Measuring the performance of a logging subsystem in Kubernetes

The content of this page hasn't been updated for years and might refer to discontinued products and projects.

Frequent readers of our blog and users of our hybrid cloud container management platform, Pipeline, will be familiar with the integrated cluster services that come with it. These services are automated end-to-end solutions for centralized logging, federated monitoring, security scans, advanced credential management, autoscaling, registries and lots more (see, for example, automated DNS management for Kubernetes).

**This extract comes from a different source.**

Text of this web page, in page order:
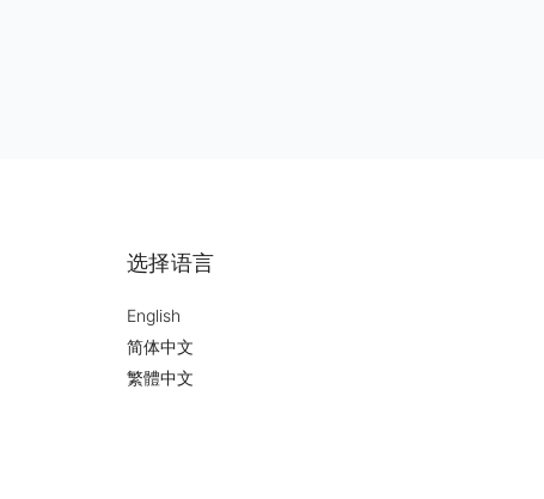
选择语言
English
简体中文
繁體中文

Providing an automated logging solution, and making sure it works seamlessly across multiple clusters, has always been part of Pipeline. This is made possible with our highly popular, open source logging-operator. As the numbers of clusters that we manage with Pipeline (and their sizes) grew into the hundreds, the size of their logs grew along with them. Now we have clusters from which we extract 2TB of logs, daily. The question that naturally arises from this is how large a logging system (and the Fluent ecosystem managed by the logging-operator) has to be, in order to meet these requirements.

Monitoring Flow

tl;dr: 🔗︎

Basic requirements were:
- an in-cluster monitoring solution
- separate log flows per customer
- average throughput of 1.5+ TB per day (17.5MB/sec or 100K+ events/sec)
- linear scale
Create a logging flow with the logging-operator
Make a load generator and load the system
These values are derived from log-generator metrics:
- Average emit/s
- Average byte/s
- Total bytes sent
- Total events sent
- Total event in 24h
- Total bytes in 24h

Now let’s really dig into this process, starting by setting up the environment.

Set up the environment 🔗︎

You can use Pipeline to set up a Kubernetes cluster on 5 cloud providers, on-premise data centers (VMware and bare metal) or a hybrid cloud combination of all of the above. Once you have a cluster ready, you can proceed by installing its individual components.

For our tests we simulated 20 heavy load log sources on Amazon, running our own CNCF certified Kubernetes distribution, PKE.

Install the Prometheus Operator 🔗︎

To monitor the logging subsystem - business as usual with Pipeline - we use Prometheus.

Deploy prometheus-operator via Helm

helm install --namespace logging --name monitor stable/prometheus-operator \
    --set "grafana.dashboardProviders.dashboardproviders\\.yaml.apiVersion=1" \
    --set "grafana.dashboardProviders.dashboardproviders\\.yaml.providers[0].orgId=1" \
    --set "grafana.dashboardProviders.dashboardproviders\\.yaml.providers[0].type=file" \
    --set "grafana.dashboardProviders.dashboardproviders\\.yaml.providers[0].disableDeletion=false" \
    --set "grafana.dashboardProviders.dashboardproviders\\.yaml.providers[0].options.path=/var/lib/grafana/dashboards/default" \
    --set "grafana.dashboards.default.logging.gnetId=7752" \
    --set "grafana.dashboards.default.logging.revision=3" \
    --set "grafana.dashboards.default.logging.datasource=Prometheus" \
    --set "prometheus.prometheusSpec.serviceMonitorSelectorNilUsesHelmValues=False"

Note: The prometheus-operator installation may take awhile, so please be patient.

Install the logging-operator 🔗︎

If you are not familiar with the logging-operator, please read our introductory blog post.

Add the Banzai Cloud chart repository

helm repo add banzaicloud-stable https://kubernetes-charts.banzaicloud.com

Install the logging-operator Chart

helm install --namespace logging --name logging banzaicloud-stable/logging-operator

Install the logging resources 🔗︎

Create a `logging` resource 🔗︎

kubectl -n logging apply -f - <<"EOF"
apiVersion: logging.banzaicloud.io/v1beta1
kind: Logging
metadata:
  name: default-logging-simple
spec:
  fluentd:
    metrics:
      serviceMonitor: true
  fluentbit:
    metrics:
      serviceMonitor: true
  controlNamespace: logging
EOF

Create an AWS secret 🔗︎

If you have your $AWS_ACCESS_KEY_ID and $AWS_SECRET_ACCESS_KEY set you can use the following snippet.

kubectl -n logging create secret generic logging-s3 --from-literal "accesskey=$AWS_ACCESS_KEY_ID" --from-literal "secretkey=$AWS_SECRET_ACCESS_KEY"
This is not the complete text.